═════ SOURCE RECORDS
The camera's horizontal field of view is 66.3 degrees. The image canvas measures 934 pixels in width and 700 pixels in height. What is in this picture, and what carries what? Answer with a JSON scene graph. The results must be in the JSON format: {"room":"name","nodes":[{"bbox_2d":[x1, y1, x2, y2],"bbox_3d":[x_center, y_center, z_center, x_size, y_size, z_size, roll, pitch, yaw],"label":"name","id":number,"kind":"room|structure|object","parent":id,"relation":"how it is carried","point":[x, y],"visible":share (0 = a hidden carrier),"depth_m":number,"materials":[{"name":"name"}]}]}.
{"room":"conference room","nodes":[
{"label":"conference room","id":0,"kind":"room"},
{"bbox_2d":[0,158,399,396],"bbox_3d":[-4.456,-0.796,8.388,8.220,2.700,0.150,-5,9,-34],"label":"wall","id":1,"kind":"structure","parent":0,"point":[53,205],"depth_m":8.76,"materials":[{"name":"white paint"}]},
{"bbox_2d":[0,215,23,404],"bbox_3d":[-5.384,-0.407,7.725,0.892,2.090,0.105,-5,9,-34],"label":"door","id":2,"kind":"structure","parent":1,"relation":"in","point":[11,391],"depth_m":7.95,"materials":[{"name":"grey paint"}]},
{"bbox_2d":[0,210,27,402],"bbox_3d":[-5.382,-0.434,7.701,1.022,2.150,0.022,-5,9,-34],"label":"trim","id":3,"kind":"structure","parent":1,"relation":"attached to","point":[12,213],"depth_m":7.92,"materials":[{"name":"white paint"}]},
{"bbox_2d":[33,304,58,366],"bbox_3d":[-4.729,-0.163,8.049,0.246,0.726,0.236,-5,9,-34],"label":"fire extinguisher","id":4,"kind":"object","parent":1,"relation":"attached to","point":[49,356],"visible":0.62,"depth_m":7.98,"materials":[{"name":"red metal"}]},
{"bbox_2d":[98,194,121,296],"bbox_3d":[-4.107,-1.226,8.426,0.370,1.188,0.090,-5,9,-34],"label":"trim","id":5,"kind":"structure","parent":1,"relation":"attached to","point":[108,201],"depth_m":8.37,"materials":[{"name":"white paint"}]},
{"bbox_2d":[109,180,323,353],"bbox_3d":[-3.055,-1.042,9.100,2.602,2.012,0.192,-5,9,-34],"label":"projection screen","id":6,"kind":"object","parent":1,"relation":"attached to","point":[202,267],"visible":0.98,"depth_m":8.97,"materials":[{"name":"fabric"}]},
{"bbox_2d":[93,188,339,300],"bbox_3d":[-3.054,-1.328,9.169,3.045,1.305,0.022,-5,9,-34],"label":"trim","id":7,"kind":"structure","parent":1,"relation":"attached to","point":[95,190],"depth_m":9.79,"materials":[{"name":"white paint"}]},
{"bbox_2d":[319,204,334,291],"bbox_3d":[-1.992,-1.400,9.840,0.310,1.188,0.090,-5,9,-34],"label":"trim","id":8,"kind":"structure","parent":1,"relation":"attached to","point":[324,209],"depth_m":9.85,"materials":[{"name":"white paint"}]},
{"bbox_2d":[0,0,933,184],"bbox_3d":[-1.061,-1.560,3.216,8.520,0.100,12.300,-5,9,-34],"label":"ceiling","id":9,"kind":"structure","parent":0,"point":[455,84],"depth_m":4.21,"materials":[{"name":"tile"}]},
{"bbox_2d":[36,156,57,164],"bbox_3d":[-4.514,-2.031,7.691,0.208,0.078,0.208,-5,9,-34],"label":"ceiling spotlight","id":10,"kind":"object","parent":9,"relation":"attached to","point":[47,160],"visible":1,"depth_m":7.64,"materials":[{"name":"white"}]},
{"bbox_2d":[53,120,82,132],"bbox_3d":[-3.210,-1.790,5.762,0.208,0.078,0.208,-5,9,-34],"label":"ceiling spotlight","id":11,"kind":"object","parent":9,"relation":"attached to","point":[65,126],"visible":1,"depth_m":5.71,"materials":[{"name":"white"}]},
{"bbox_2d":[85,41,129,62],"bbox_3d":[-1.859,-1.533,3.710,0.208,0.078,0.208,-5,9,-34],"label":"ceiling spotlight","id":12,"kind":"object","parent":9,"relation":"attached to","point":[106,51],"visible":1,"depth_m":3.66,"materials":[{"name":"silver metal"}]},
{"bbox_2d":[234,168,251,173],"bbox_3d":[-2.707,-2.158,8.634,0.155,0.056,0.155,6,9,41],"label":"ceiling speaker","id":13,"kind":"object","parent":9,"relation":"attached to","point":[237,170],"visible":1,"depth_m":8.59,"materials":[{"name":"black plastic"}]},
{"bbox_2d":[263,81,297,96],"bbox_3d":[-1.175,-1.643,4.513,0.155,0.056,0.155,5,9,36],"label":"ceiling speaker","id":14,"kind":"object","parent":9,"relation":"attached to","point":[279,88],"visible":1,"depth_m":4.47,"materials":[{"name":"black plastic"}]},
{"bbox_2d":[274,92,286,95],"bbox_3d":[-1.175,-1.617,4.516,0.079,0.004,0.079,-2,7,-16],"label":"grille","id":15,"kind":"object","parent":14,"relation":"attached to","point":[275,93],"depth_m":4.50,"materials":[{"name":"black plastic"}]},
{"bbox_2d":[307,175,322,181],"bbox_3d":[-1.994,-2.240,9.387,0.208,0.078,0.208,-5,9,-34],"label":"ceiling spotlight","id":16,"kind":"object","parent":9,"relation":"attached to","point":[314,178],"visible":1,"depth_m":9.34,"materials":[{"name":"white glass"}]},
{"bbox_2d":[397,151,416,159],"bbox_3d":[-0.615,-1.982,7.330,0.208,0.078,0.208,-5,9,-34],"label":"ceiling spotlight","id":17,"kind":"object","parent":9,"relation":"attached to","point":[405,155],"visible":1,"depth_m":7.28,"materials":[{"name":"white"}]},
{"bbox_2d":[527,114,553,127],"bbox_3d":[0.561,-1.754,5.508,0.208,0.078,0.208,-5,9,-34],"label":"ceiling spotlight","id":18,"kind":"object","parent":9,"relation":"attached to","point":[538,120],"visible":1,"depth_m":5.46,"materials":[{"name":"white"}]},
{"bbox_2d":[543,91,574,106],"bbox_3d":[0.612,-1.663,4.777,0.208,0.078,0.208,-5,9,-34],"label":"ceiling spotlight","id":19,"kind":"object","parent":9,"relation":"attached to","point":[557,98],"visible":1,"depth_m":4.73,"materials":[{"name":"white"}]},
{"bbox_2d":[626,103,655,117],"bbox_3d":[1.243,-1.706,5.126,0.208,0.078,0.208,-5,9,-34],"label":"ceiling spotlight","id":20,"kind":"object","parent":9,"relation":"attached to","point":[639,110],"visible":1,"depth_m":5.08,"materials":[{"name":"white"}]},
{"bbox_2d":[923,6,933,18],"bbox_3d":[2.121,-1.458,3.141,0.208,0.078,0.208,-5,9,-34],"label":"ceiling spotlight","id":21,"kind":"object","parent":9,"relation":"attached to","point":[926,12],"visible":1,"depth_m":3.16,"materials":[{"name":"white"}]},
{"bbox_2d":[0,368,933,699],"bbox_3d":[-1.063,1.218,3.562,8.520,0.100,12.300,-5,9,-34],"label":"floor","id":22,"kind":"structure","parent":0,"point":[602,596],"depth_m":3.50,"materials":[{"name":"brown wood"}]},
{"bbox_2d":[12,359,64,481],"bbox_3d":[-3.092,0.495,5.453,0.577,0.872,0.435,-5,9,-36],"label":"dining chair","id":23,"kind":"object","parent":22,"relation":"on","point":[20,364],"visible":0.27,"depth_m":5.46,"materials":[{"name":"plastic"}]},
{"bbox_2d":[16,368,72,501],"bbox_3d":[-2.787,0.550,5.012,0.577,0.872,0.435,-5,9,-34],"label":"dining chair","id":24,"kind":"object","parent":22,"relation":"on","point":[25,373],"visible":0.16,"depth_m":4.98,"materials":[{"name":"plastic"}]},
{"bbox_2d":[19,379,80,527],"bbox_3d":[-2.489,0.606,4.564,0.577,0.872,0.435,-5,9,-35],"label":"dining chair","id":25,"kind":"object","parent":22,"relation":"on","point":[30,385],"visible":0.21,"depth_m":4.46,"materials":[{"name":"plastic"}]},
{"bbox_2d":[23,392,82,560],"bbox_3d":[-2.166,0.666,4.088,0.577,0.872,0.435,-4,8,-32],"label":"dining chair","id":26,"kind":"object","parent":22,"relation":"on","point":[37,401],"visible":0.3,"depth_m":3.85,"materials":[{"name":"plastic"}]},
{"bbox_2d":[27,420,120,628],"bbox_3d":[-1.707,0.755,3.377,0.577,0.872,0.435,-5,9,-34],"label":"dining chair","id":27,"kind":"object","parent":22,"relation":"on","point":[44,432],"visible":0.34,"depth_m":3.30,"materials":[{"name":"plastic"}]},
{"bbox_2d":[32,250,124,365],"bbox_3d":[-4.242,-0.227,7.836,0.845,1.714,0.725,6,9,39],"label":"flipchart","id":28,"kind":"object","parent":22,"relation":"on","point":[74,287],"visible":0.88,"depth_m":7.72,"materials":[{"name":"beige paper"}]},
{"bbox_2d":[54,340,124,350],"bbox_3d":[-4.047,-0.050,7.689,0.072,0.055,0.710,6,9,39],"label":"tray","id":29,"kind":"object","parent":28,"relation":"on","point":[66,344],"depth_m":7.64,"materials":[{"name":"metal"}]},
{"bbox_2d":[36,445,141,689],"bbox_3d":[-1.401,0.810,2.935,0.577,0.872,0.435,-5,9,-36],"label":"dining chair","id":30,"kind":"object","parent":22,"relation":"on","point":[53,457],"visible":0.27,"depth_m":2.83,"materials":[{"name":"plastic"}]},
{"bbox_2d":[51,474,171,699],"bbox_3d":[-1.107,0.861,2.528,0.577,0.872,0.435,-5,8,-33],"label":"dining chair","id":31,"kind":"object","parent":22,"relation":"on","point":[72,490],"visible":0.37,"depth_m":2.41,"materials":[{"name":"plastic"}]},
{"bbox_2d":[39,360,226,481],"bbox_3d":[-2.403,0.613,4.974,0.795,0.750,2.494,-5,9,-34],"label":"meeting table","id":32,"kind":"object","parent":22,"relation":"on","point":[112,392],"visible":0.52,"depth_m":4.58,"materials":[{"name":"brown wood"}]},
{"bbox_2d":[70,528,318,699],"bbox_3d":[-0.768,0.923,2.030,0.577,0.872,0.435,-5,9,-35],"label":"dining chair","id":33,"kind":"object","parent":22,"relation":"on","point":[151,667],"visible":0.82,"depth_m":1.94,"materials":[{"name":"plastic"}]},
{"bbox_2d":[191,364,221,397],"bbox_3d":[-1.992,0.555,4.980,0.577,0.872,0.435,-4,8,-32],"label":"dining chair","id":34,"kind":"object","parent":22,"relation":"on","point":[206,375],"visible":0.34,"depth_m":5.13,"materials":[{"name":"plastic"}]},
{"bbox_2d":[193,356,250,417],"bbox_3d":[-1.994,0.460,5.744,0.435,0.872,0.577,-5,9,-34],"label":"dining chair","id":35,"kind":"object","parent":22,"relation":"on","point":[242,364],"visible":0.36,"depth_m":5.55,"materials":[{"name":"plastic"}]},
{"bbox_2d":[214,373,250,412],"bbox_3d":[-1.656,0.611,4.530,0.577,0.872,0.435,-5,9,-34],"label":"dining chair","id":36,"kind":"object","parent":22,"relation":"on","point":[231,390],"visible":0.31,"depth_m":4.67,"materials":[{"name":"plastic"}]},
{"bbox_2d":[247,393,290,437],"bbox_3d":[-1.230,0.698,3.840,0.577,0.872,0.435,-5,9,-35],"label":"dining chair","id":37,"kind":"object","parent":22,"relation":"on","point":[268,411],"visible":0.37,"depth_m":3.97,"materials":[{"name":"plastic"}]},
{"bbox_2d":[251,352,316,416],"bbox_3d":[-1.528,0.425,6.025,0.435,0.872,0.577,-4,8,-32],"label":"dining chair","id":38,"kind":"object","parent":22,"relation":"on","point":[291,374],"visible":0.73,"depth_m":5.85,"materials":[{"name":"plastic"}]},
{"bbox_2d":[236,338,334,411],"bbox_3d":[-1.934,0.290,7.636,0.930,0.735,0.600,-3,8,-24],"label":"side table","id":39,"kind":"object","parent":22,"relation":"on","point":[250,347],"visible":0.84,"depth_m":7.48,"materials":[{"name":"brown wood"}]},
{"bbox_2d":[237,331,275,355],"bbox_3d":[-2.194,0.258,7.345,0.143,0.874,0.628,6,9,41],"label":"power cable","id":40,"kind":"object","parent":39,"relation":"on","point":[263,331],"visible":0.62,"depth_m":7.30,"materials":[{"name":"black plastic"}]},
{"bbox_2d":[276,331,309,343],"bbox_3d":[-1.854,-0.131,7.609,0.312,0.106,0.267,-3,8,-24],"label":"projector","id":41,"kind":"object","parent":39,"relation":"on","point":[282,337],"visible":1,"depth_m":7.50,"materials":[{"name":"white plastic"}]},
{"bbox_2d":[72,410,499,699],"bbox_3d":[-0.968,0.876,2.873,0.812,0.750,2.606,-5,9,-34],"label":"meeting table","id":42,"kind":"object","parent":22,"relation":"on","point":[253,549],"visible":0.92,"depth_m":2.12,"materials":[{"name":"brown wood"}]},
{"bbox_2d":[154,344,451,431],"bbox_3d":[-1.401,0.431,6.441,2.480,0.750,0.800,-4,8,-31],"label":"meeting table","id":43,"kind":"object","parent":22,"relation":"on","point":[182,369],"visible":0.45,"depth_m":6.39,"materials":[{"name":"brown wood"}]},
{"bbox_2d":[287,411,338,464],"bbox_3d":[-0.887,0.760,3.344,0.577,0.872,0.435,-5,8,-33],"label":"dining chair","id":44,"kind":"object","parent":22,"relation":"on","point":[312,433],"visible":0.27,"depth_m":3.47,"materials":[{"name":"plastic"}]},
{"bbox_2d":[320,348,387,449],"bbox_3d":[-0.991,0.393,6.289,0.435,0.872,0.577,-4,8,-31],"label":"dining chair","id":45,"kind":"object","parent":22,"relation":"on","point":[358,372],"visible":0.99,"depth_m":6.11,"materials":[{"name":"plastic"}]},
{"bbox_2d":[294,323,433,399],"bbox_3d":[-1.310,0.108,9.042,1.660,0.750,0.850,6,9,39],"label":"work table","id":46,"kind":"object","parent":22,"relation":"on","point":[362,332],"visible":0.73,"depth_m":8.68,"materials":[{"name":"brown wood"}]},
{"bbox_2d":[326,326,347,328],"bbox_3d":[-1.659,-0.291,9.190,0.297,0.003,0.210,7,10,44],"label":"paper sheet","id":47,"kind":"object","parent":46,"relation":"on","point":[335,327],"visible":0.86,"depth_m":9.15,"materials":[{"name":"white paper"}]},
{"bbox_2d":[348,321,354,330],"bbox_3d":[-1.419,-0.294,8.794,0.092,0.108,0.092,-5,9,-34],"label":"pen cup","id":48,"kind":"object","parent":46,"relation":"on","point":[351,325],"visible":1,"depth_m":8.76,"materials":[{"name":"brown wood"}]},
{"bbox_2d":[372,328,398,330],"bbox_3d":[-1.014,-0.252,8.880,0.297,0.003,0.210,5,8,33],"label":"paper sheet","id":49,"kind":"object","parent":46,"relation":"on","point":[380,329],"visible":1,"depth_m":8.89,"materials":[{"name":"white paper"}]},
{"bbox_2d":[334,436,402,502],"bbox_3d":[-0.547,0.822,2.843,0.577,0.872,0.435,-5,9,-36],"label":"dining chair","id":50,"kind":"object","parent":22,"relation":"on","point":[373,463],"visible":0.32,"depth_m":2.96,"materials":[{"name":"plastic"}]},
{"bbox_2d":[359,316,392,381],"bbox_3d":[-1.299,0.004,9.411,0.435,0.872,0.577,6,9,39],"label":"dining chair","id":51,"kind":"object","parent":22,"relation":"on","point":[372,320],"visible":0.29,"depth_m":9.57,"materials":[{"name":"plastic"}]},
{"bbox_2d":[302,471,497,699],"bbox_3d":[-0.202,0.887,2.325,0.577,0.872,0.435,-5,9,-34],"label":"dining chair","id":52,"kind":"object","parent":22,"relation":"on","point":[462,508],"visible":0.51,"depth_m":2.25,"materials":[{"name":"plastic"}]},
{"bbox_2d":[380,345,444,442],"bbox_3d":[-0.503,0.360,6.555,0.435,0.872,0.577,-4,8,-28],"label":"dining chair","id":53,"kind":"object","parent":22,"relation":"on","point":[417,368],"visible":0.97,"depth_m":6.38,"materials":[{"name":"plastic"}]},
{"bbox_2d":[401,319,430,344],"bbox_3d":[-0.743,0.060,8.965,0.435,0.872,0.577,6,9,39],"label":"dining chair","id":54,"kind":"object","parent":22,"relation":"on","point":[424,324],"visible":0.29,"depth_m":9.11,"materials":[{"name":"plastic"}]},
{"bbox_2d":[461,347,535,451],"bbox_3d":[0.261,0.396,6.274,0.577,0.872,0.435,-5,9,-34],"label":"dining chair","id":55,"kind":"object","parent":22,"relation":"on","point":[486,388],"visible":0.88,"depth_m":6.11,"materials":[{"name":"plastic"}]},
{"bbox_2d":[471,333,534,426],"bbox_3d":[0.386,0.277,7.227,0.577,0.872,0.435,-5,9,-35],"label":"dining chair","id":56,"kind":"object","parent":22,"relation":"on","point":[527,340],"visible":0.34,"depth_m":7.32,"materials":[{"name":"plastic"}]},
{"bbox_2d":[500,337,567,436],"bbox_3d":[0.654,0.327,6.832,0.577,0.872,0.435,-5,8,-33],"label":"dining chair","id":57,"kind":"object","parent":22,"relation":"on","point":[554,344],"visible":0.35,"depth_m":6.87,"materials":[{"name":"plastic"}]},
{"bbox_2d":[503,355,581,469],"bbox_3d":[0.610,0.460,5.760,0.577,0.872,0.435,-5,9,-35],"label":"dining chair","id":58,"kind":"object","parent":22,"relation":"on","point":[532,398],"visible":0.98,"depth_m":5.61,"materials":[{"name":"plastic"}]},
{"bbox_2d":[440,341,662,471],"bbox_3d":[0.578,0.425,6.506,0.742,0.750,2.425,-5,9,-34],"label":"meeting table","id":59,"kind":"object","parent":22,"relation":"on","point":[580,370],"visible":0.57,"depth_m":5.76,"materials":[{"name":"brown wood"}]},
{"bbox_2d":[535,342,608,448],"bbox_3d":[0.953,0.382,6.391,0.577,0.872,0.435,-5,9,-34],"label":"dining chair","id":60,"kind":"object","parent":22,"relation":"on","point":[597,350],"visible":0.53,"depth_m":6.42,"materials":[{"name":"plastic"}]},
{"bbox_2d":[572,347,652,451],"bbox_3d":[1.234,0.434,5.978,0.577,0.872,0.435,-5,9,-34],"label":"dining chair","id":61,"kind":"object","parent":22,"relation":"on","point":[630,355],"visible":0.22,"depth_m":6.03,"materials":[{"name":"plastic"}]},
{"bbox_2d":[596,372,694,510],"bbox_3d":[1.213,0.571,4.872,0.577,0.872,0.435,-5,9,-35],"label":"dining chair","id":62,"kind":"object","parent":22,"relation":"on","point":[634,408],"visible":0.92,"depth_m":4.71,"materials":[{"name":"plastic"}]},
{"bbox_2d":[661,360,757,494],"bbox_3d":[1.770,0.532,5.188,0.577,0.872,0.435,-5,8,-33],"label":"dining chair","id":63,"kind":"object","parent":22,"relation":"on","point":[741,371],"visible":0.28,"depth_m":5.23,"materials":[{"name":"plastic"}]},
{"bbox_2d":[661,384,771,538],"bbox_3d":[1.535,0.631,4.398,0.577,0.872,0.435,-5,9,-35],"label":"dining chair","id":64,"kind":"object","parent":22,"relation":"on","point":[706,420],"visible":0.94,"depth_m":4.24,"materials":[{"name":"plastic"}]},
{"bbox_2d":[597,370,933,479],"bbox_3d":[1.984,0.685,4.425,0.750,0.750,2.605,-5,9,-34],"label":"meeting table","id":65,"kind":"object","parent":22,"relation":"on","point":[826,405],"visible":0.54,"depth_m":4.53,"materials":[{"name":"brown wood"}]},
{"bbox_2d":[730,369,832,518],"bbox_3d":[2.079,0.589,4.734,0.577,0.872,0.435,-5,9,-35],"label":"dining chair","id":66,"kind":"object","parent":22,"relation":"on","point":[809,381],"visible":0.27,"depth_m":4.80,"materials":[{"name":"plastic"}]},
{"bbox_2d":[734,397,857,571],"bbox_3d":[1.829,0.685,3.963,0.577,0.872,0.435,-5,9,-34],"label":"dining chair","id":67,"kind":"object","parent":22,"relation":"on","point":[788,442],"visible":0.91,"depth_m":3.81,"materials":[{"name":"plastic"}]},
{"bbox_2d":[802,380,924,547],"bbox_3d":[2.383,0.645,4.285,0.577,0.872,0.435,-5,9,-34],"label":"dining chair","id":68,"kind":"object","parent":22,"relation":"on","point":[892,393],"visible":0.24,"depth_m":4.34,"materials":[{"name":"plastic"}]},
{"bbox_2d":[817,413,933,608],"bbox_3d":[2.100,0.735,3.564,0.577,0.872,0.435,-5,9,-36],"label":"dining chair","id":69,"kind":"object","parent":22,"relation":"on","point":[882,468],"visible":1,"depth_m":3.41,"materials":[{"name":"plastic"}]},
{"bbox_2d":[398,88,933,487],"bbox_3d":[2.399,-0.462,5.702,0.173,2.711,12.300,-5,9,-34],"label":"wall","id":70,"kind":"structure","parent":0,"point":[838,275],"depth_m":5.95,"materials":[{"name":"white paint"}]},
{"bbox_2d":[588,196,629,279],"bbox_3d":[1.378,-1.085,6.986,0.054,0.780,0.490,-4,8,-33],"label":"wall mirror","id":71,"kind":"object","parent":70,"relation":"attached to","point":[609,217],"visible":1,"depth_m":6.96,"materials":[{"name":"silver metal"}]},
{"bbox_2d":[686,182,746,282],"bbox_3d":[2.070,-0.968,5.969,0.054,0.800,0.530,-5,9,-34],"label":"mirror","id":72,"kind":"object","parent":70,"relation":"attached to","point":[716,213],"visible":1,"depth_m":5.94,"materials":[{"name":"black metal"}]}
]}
══════════
The number of lines in the data holding the string "conference" is the whole answer.

2